▶ _Problem requirements_
The task for the listing below is to write out exactly the lines starting at the one containing "Install Atom Packages (89, 78)" and ending at the one containing "y1, x2, y2]", both included. Pictures are to be omitted.

++++++++++

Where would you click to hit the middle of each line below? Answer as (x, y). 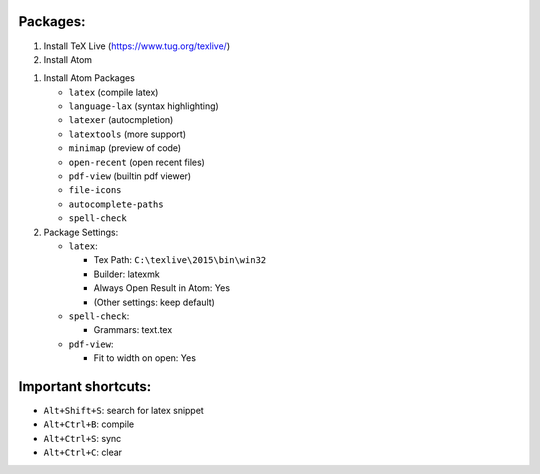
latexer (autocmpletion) (121, 120)
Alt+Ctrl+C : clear (83, 452)
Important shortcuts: (85, 386)
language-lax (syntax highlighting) (143, 106)
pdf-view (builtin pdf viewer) (130, 176)
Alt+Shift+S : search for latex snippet (123, 411)
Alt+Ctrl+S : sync (82, 438)
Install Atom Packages (89, 78)
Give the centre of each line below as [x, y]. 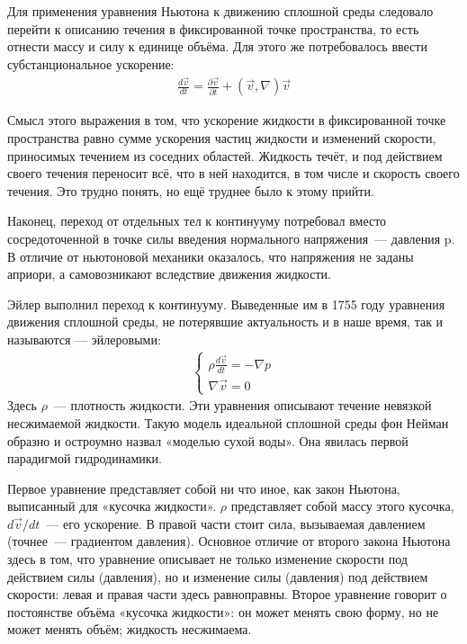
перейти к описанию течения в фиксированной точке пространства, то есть [213, 28]
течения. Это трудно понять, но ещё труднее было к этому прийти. [191, 190]
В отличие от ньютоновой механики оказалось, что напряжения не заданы [211, 256]
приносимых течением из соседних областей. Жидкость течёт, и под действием [225, 155]
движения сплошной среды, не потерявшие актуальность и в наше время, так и [225, 322]
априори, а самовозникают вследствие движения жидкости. [169, 274]
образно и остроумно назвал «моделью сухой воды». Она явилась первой [208, 440]
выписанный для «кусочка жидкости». [112, 506]
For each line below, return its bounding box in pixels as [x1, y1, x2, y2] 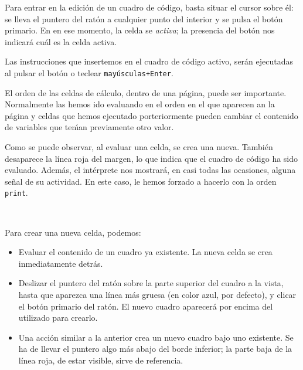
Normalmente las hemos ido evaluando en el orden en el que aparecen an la [5, 98, 275, 110]
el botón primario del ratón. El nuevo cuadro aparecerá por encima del [18, 300, 273, 312]
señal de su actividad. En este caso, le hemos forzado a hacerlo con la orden [5, 175, 277, 187]
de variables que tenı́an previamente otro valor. [5, 121, 174, 133]
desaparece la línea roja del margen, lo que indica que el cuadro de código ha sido [5, 152, 298, 164]
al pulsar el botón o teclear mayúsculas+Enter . [5, 66, 173, 79]
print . [5, 186, 28, 199]
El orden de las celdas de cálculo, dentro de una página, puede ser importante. [5, 86, 287, 99]
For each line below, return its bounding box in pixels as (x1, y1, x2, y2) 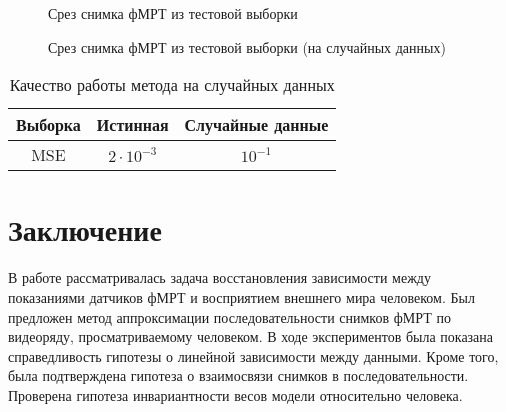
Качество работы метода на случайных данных (9, 73, 335, 97)
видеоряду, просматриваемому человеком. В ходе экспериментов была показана (8, 326, 494, 347)
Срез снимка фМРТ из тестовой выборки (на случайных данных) (48, 36, 446, 57)
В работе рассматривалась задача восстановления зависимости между (8, 267, 431, 288)
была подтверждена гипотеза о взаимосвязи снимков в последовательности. (8, 365, 469, 386)
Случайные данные (184, 113, 329, 137)
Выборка (16, 113, 81, 137)
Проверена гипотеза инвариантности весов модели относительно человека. (8, 384, 463, 405)

++++++++++

▶ _Solution to the exercise_
Install Atom Packages (89, 78)
Give the centre of each line below as [x, y]. 
перейти к описанию течения в фиксированной точке пространства, то есть [213, 28]
течения. Это трудно понять, но ещё труднее было к этому прийти. [191, 190]
В отличие от ньютоновой механики оказалось, что напряжения не заданы [211, 256]
приносимых течением из соседних областей. Жидкость течёт, и под действием [225, 155]
движения сплошной среды, не потерявшие актуальность и в наше время, так и [225, 322]
априори, а самовозникают вследствие движения жидкости. [169, 274]
образно и остроумно назвал «моделью сухой воды». Она явилась первой [208, 440]
выписанный для «кусочка жидкости». [112, 506]
For each line below, return its bounding box in pixels as [x1, y1, x2, y2] 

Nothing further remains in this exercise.